Dok. Nr. 193, P. 4; 199, P. 2; 228, P. 2; 243; 248, P. 2; 252, P. 1; 260; 263, P. 2; 270, P. 2; 284; 308, P. 2; 314, P. 1.

Was die Haltung der im Reichstag vertretenen Parteien betraf, so schien die Zustimmung der Sozialdemokraten und der Regierungsparteien gesichert. Ungewißheit herrschte über die Entscheidung der DNVP. Ihre offiziellen Erklärungen ließen auf ein ablehnendes Votum schließen. Sie wies darauf hin, daß ihre Forderung nach unverzüglicher Räumung des Ruhrgebiets nicht erfüllt worden sei. Andererseits hoffte das Kabinett, daß die starke Gruppe agrarischer und industrieller Interessenvertreter innerhalb der deutschnationalen Reichstagsfraktion für die Annahme der Dawes-Gesetze eintreten werde. Für[XXXIX] den Fall der Ablehnung kündigte der Reichskanzler im Einvernehmen mit dem Reichspräsidenten die Auflösung des Reichstags an. Auch Pläne für einen Volksentscheid wurden erwogen. Um der DNVP-Fraktion die Zustimmung zu erleichtern, machte die Reichsregierung im letzten Augenblick gewisse Konzessionen. Sie sagte eine entgegenkommende Beantwortung der deutschnationalen Abänderungsanträge und die Abgabe einer Regierungserklärung zur Kriegsschuldfrage zu. In der Schlußabstimmung am 29. August 1924 votierte fast die Hälfte der Fraktion für das verfassungsändernde Reichsbahngesetz und ermöglichte dadurch die rechtzeitige Inkraftsetzung des Dawes-Plans103.

103

Dok. Nr. 280; 282; 285, P. 5; 288, P. 3; 289, P. 1.

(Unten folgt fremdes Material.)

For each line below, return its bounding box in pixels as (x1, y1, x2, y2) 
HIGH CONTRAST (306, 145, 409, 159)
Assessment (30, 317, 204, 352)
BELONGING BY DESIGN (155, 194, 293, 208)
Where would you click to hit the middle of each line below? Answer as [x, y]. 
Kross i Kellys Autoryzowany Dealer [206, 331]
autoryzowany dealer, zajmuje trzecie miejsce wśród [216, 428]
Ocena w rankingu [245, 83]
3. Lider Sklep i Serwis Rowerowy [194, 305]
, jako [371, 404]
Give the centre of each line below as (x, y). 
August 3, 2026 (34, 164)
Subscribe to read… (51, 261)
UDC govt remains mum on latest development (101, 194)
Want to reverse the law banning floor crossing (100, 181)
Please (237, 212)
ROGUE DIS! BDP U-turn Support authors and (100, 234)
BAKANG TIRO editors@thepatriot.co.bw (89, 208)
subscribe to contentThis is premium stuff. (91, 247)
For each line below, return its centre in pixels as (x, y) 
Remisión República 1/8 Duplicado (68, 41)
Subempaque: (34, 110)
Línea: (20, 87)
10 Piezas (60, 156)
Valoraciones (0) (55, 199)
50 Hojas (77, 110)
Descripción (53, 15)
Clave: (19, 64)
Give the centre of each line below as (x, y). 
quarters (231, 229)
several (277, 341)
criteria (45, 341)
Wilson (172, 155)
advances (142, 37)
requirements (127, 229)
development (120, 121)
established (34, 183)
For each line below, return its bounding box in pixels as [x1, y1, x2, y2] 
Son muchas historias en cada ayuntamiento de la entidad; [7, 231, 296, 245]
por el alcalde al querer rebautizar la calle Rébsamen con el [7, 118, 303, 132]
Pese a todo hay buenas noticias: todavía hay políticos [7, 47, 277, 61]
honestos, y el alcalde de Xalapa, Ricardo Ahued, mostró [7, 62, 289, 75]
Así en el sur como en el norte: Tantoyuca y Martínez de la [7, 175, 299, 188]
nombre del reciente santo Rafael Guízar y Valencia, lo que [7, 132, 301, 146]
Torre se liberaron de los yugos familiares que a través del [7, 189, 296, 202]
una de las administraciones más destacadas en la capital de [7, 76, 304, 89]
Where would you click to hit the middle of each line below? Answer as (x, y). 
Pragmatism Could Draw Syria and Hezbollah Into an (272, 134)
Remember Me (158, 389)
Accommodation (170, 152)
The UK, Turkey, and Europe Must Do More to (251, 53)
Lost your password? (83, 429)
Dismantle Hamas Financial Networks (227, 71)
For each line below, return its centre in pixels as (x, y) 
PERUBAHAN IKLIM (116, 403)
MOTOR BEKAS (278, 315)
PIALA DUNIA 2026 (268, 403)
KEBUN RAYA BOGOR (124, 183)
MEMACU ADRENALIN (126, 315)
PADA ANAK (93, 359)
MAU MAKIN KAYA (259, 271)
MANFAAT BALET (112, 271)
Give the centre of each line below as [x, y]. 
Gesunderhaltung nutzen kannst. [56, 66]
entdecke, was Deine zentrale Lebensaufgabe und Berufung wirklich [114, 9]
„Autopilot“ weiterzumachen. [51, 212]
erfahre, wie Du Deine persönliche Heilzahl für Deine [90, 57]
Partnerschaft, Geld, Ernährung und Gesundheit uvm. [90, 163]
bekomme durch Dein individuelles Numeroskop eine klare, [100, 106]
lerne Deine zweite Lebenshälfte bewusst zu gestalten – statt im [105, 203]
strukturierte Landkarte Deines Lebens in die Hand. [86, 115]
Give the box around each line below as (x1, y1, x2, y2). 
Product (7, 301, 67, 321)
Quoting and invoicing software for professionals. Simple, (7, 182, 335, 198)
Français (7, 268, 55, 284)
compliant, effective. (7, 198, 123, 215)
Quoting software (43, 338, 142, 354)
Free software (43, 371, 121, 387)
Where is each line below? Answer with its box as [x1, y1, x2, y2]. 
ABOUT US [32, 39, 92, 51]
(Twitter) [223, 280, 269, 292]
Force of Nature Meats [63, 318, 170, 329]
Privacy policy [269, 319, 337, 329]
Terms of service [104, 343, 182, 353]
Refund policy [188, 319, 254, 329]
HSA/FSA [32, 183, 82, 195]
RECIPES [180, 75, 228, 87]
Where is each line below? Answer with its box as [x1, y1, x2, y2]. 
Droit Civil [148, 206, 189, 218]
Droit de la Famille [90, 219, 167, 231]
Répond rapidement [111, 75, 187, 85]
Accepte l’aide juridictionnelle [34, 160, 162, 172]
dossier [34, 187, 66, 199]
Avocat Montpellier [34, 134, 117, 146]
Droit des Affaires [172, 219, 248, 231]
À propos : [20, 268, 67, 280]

Bereits vor der Londoner Konferenz hatte die DNVP von der Reichsregierung einen förmlichen Widerruf des in Versailles erzwungenen „wahrheitswidrigen Schuldbekenntnisses“ verlangt, und auch mehrere Landesregierungen hatten darauf gedrängt, daß die deutsche Delegation während der Londoner Verhandlungen die Kriegsschuldfrage zur Sprache bringen solle104. Reichkanzler Marx unterließ es dann aber, einen diesbezüglichen Passus bei seiner Schlußansprache in London vorzutragen, weil sich keine Gelegenheit fand, MacDonald deswegen vorher zu informieren105. Stattdessen legte Marx nach Beendigung der Konferenz in einem vertraulichen Schreiben an MacDonald den deutschen Standpunkt dar und regte die Einsetzung eines internationalen Schiedsgerichts zur unparteiischen Erforschung der Kriegsursachen an106. Da die Deutschnationalen damit nicht zufriedengestellt waren, veröffentlichte die Reichsregierung anläßlich der Annahme der Dawes-Gesetze durch den Reichstag am 29. August eine Kundgebung, in der sie erklärte, daß sie die den geschichtlichen Tatsachen widersprechende Feststellung des Versailler Vertrags, Deutschland habe den Weltkrieg durch seinen Angriff entfesselt, nicht anerkenne. Zugleich kündigte sie die Übermittlung dieser Erklärung an die alliierten Regierungen an107.

104

Dok. Nr. 243; 259, Anm. 9.

105

Anhang, Dok. Nr. 1, Anm. 60.

106

Anhang, Dok. Nr. 11.

107

Dok. Nr. 290.

Beim Auswärtigen Amt, das in Abwesenheit Stresemanns von Staatssekretär Maltzan geleitet wurde, gingen in den nächsten Tagen nicht nur von alliierter, sondern auch von neutraler und deutscher Seite zahlreiche Stellungnahmen ein, die vor einer offiziellen Notifizierung der Kriegsschuldkundgebung dringend warnten: Die Übergabe der Note würde das auf der Londoner Konferenz Erreichte gefährden und eine scharfe Antwort der Alliierten provozieren. Die beiden Briefe an MacDonald und Herriot vom 4. September, in denen Marx um Verständnis für den angekündigten Schritt der Reichsregierung warb, blieben völlig wirkungslos und vermochten die wachsende Erregung in den Ententeländern nicht zu dämpfen. Daraufhin veranlaßte der Reichskanzler einen vorläufigen Aufschub der Notifizierung. Diese Entscheidung wurde schließlich auch von Stresemann akzeptiert, und Mitte September einigte man sich im Kabinett darauf, einen günstigeren Zeitpunkt für die Übergabe des Kriegsschuldprotests[XL] abzuwarten. Als mögliche Gelegenheit wurden die Verhandlungen über den Eintritt Deutschlands in den Völkerbund ins Auge gefaßt108.

108

Dok. Nr. 295; 297; 298; 301; 302. – Zur Diskussion über die Kriegsschuldfrage im weiteren Sinne gehört auch die Kontroverse über die Veröffentlichung der Sachverständigengutachten des Parlamentarischen Untersuchungsausschusses über die Ursachen des militärischen Zusammenbruchs im Jahre 1918; vgl. hierzu Dok. Nr. 350; 354, P. 4; 366, P. 3; 369, P. 4; 372, P. 6.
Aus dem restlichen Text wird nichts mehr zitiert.